In this assignment, you will study the memory system.
Since GPUs execute on a wavefront/warp granularity, they will also generate multiple memory requests from the same wavefront/warp. However, often those memory addresses are the same across all threads within the wavefront/warp.
You will be implementing a counter that will track the number of times there is a warp with all the active threads requesting access to the same memory address. The process for creating the counter in the CSR and printing out out the result in the driver is the same as in Assignment #1, but the file we are particularly interested in modifying, VX_lsu_unit.sv, does not include the performance counter interface. For this assignment, the most appropriate interface is located at /vortex/hw/rtl/mem/VX_mem_perf_if.sv. Add access to this interface by adding the following lines in the I/O list of "module VX_lsu_unit":
`ifdef PERF_ENABLE
VX_perf_memsys_if perf_memsys_if,
`endif
In VX_lsu_unit.sv, a signal called lsu_is_dup is set to high when all the active threads request the same memory address as thread 0. Study closely how this signal is implemented and use it to update the counter.

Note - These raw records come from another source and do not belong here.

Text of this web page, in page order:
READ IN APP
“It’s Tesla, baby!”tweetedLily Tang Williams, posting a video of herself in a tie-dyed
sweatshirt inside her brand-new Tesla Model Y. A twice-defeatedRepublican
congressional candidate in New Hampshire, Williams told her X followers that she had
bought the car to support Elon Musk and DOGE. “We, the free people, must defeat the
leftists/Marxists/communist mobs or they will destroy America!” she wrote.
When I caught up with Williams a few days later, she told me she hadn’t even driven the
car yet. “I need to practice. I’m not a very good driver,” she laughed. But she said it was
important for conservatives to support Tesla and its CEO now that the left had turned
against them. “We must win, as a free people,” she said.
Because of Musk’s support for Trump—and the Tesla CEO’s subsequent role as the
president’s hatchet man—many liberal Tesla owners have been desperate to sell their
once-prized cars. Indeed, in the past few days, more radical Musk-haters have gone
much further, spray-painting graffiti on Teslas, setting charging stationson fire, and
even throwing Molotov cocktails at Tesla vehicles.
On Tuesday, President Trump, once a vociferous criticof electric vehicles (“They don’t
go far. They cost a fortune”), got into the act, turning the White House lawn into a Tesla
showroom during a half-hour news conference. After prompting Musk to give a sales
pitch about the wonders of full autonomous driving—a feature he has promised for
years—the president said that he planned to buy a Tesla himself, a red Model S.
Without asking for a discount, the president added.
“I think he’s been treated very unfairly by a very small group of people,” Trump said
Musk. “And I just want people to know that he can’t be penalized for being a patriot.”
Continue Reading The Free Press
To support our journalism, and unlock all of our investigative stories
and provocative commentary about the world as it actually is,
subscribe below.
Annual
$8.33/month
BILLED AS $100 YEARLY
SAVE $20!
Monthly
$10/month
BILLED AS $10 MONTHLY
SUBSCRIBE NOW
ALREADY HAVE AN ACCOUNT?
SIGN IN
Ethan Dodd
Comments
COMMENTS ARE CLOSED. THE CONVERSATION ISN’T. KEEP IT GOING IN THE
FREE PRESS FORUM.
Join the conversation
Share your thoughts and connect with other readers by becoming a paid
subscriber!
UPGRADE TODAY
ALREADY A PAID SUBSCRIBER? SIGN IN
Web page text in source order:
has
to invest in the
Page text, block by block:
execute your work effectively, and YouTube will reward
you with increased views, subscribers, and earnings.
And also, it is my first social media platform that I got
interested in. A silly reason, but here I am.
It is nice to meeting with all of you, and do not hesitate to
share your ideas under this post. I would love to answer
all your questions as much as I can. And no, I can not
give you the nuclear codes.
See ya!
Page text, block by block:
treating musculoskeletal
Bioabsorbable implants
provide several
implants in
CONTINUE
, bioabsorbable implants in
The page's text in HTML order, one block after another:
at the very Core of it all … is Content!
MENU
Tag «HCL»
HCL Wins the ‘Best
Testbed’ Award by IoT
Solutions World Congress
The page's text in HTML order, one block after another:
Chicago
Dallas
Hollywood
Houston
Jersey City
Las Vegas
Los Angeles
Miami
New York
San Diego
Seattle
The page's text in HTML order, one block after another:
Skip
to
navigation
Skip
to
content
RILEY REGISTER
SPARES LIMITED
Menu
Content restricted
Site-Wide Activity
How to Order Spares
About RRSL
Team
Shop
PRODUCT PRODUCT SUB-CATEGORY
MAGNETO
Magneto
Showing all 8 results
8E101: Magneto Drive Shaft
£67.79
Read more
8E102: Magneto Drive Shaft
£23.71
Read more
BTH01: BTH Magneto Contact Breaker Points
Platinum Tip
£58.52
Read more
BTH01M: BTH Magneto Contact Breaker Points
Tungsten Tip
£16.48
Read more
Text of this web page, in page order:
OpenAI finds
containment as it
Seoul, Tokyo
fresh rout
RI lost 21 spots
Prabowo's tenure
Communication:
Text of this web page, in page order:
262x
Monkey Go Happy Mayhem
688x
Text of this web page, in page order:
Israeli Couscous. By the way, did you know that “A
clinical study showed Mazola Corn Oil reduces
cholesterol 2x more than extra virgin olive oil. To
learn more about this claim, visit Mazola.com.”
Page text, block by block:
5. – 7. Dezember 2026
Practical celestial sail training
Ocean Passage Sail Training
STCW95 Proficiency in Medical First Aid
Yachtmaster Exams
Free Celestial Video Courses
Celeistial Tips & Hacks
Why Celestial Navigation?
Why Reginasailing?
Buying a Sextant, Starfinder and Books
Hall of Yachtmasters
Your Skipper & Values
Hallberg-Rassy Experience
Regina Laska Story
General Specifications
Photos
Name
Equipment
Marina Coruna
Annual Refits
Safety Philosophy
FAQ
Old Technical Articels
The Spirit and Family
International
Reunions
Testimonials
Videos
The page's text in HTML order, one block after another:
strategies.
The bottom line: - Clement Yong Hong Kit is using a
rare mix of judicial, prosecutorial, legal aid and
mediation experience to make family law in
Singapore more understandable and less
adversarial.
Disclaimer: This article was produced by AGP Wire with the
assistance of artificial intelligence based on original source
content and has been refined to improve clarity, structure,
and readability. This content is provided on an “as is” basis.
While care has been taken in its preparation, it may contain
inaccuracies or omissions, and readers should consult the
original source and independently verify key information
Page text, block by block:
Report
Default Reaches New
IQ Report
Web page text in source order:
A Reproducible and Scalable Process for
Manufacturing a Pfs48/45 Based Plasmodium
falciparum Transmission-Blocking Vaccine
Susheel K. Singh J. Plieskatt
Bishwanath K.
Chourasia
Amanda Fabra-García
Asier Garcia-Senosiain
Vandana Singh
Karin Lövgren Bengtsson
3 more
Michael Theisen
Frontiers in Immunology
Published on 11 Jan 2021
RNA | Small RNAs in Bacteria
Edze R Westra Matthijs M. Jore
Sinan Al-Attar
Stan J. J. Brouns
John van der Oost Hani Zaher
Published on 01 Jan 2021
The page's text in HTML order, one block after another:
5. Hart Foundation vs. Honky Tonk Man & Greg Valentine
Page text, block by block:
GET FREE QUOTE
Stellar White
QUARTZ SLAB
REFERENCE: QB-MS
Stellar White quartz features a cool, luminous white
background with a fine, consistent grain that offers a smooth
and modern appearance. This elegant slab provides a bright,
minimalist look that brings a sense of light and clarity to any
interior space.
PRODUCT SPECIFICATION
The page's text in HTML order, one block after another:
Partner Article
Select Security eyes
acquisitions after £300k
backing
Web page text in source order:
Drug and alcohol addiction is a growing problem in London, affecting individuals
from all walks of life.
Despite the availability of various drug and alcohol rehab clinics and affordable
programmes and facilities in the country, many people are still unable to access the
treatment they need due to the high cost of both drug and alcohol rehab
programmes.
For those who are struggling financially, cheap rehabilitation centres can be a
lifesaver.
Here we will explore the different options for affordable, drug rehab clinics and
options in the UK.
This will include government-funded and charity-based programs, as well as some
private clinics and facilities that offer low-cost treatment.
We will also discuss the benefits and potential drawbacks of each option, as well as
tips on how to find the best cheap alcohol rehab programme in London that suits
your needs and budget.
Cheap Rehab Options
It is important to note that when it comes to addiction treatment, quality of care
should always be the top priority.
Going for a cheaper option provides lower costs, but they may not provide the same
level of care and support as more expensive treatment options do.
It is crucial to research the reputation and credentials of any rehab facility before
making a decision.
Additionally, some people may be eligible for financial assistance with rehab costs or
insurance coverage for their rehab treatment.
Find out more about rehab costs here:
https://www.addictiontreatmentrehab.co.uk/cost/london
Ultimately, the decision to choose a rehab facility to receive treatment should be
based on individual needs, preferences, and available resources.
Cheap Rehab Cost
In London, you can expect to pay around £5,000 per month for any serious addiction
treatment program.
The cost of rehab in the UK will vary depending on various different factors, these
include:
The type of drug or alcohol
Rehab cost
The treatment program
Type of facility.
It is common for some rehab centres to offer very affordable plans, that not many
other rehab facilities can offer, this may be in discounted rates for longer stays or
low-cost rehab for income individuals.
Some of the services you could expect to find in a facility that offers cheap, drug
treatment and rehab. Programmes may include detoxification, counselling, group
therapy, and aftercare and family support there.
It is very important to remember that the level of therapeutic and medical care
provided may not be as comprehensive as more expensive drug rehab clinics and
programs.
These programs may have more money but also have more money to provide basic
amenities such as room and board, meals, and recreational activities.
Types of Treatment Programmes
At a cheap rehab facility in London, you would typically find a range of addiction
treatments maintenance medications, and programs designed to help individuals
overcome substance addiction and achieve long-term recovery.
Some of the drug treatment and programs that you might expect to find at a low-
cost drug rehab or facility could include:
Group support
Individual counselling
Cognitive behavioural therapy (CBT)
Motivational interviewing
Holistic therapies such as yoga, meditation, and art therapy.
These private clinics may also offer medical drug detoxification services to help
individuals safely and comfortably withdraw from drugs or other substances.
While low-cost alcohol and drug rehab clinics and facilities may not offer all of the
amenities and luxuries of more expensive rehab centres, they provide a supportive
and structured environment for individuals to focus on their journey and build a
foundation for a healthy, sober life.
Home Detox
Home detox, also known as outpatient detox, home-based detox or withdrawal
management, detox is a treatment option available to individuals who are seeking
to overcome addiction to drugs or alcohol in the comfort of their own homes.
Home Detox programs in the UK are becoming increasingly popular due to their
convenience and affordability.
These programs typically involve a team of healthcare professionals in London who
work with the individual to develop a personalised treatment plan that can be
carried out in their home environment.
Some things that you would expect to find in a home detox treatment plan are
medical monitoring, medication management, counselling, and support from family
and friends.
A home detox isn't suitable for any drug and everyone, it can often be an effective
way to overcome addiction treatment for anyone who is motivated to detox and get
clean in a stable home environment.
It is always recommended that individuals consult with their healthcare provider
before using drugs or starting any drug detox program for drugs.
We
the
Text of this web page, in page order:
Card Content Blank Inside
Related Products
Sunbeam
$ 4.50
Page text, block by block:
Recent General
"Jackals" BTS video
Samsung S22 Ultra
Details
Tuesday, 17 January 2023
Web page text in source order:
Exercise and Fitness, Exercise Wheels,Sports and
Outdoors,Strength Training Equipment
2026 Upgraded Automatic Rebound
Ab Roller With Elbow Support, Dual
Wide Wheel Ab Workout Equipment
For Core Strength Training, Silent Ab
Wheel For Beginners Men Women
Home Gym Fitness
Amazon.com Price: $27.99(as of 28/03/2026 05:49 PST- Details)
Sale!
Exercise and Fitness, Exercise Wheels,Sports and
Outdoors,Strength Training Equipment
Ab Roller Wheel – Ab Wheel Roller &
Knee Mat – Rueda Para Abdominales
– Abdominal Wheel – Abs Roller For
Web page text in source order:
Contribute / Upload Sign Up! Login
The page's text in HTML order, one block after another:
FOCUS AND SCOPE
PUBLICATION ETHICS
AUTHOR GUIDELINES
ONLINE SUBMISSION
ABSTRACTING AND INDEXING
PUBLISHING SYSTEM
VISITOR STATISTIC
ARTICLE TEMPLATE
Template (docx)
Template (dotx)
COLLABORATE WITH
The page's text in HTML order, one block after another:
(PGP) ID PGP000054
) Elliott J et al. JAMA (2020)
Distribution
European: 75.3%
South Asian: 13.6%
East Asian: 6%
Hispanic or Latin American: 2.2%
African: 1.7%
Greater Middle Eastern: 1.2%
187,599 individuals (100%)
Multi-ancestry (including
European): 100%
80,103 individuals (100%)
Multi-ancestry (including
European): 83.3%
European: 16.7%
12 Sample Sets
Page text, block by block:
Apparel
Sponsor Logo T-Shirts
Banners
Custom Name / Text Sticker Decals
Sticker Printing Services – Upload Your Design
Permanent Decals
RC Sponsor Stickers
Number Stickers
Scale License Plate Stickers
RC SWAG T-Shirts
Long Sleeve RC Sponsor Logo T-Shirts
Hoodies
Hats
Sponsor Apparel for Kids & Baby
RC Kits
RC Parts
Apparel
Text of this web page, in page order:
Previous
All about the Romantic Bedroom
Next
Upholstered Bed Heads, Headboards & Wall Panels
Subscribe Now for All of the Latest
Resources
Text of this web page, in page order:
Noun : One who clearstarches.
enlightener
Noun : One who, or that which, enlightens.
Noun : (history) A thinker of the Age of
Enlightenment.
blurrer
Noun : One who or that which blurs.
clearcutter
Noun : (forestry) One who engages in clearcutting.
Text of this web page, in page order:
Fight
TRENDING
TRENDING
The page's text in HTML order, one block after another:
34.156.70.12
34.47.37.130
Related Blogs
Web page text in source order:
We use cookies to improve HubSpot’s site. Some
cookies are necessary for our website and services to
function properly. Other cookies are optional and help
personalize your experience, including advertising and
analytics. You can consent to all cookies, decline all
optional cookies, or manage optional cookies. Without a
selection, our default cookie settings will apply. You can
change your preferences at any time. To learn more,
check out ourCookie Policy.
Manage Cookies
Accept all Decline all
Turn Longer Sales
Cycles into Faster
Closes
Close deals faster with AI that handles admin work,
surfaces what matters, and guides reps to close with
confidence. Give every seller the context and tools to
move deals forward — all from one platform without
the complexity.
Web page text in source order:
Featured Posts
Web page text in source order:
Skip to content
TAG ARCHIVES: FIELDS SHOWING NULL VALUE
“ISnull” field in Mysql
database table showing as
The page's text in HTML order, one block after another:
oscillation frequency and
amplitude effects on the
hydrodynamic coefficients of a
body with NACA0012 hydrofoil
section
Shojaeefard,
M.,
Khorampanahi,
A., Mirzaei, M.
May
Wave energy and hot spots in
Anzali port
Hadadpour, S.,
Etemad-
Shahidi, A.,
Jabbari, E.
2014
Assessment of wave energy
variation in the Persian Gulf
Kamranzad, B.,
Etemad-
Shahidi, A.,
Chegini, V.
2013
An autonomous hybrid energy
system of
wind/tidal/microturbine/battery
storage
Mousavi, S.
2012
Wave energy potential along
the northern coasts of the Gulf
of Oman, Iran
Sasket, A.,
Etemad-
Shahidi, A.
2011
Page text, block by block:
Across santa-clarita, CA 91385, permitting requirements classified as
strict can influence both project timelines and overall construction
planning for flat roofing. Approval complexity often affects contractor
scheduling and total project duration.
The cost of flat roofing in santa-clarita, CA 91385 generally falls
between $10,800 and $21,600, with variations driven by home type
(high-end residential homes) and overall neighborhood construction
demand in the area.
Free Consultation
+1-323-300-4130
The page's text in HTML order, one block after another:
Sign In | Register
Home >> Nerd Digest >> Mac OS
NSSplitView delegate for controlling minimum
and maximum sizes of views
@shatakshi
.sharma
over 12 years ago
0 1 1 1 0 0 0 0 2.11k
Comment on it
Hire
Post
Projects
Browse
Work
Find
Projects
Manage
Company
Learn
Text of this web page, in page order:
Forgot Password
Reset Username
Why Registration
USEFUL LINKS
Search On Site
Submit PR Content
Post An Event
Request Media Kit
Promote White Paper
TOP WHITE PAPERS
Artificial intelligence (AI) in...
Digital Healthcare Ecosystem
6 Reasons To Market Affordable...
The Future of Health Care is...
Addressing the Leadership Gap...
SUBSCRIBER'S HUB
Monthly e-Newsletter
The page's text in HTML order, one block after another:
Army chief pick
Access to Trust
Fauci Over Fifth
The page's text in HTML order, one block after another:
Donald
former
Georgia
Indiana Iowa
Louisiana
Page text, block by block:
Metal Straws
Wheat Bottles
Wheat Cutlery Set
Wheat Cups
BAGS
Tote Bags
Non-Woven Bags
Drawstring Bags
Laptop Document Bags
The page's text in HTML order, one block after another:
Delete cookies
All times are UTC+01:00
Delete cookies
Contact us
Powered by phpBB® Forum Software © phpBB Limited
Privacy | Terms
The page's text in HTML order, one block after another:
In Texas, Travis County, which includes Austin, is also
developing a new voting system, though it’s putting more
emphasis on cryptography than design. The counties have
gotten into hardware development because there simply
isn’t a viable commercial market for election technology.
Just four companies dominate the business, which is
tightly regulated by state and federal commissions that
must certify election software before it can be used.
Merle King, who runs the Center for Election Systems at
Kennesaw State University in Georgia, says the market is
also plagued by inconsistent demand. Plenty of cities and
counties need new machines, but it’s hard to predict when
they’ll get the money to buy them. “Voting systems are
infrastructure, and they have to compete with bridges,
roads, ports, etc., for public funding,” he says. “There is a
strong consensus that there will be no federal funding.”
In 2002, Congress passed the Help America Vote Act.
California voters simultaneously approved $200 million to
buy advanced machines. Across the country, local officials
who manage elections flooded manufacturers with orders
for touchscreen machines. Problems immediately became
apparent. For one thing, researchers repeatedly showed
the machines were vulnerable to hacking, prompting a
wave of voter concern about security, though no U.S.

You will need to print this counter in the results, for which you must assign the value of this counter to a wire in the perf_memsys_if interface linked to the CSR, then modify the driver code at /vortex/driver/common/vx_utils.cpp, similar to Assignment #1.
Explore how the hits and misses in the D-cache and I-cache are handled and how the counters for D-cache/I-cache reads and misses are programmed.